Falcon Heavy wyniesie też na orbitę tajemniczy, nowy i większy pojazd Pentagonu. Firma Elona Muska wygrała przetarg na tajną misję armii USA. Kontrakt wart jest aż 316 milionów dolarów. Z ujawnionych informacji wynika, że SpaceX na potrzeby tej misji będzie musiało zmodyfikować osłonę ładunku, a w zasadzie ją wydłużyć. Ale to nie wszystko. W grę wchodzi również pionowa integracja ładunku, co oznacza, że firma będzie musiała nieco zmodyfikować słynną platformę LC-39A, skąd niedawno odbył się eksperymentalny, załogowy lot kapsułą Dragon-2 do kosmicznego domu.

Eksperci spekulują, że możemy mieć do czynienia z nowym pojazdem badawczym.

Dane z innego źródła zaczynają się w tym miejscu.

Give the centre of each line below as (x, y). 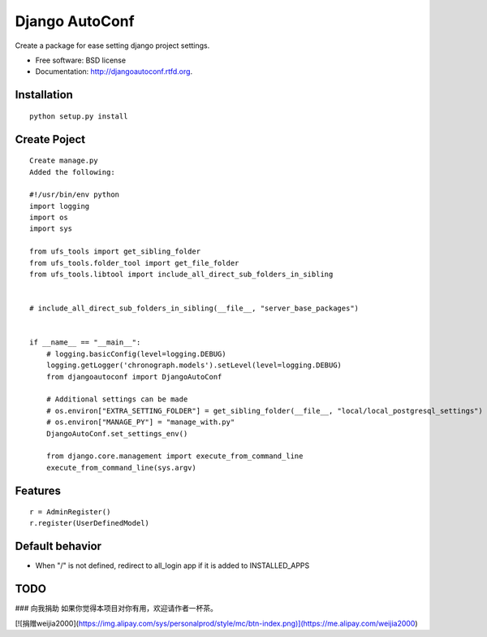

Być może będzie to następca mini-wahadłowca X-37B, który lata na orbitę od wielu lat i spędza tam coraz więcej czasu. Niedawno NASA zapowiedziała, że ma zamiar prowadzić eksperymenty na orbicie związane z przygotowaniem załogowego lotu na Księżyc. Nowy pojazd miały umożliwić realizację eksperymentów zakrojonych na dużo większą skalę. Być może będzie to pojazd wyposażony w napęd jądrowy, ponieważ nad taką technologią prowadzone są prace w agencji i armii.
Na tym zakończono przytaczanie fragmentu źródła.